Concentrations of POPs were higher in the 1980s

Although POPs were found in fish in all of the world’s oceans, the researchers say that concentrations in the consumable meat of marine fish are highly variable, where one region or group of fish may find concentrations of POPs that vary by 1,000-fold. The analysis revealed that average concentrations of each class of POP were significantly higher in the 1980s than is found today, with a drop in concentration of 15-30 percent per decade.

“This means that the typical fish that you consume today can have approximately 50 percent of the concentration of most POPs when compared to the same fish eaten by your parents at your age,” said Scripps researchers Lindsay Bonito.  “But there still remains a chance of getting a fillet as contaminated as what your parents ate.”

The researchers also compared the results to federal safety guidelines for seafood consumption and found that the average levels of contaminants were at or below the health standards set by the US Environmental Protection Agency (EPA). Mercury and PCBs (polychlorinated biphenyl) concentrations were at the EPA threshold for occasional human consumption, while concentrations of DDT were consistently much lower than the established threshold.

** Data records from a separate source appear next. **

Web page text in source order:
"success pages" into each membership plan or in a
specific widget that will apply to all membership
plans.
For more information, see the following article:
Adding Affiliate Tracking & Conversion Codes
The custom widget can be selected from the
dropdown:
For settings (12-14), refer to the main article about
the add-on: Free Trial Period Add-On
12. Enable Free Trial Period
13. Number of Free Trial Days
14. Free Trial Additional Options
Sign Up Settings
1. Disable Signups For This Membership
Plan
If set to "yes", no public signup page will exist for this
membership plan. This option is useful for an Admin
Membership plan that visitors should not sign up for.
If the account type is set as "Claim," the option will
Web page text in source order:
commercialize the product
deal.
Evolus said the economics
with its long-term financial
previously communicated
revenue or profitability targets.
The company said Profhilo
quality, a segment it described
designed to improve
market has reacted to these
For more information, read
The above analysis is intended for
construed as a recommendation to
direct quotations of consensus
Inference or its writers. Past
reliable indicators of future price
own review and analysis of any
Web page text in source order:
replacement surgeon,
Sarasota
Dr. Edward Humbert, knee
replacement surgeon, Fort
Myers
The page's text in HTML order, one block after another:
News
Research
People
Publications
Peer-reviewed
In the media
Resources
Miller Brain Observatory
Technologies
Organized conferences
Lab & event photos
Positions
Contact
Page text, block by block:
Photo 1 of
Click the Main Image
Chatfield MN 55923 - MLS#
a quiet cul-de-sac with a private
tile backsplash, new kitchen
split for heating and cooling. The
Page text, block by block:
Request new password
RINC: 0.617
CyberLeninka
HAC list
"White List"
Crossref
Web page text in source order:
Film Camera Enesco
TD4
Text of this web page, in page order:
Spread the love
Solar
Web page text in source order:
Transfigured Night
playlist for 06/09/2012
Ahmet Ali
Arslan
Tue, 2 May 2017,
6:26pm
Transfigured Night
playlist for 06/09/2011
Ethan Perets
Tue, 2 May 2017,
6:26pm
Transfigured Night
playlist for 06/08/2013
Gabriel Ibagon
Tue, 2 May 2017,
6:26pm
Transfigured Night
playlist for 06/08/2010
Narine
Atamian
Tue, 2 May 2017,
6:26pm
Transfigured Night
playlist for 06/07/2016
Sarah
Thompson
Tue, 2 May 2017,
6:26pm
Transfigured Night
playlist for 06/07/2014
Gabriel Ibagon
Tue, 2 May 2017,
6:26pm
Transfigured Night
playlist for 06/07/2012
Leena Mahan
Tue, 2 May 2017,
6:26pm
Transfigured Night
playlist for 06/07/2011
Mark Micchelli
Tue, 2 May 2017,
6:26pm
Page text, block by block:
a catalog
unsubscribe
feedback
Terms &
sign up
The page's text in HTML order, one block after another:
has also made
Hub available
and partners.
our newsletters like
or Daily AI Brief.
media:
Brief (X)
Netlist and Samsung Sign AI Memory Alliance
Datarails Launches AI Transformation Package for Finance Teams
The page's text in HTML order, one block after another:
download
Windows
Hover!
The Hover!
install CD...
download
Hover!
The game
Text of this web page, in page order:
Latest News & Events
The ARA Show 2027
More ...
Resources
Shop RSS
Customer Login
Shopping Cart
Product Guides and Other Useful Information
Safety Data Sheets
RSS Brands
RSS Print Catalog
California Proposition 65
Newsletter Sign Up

According to the researchers, these results suggest that the global community has responded to the calls-to-action, such as in the Stockholm Convention, to limit the release of potentially harmful chemicals into the environment. However, they caution that although pollutant concentrations in marine fish are steadily declining, they still remain quite high, and that understanding the cumulative effects of numerous exposures to pollutants in seafood is necessary to determine the specific risk to consumers.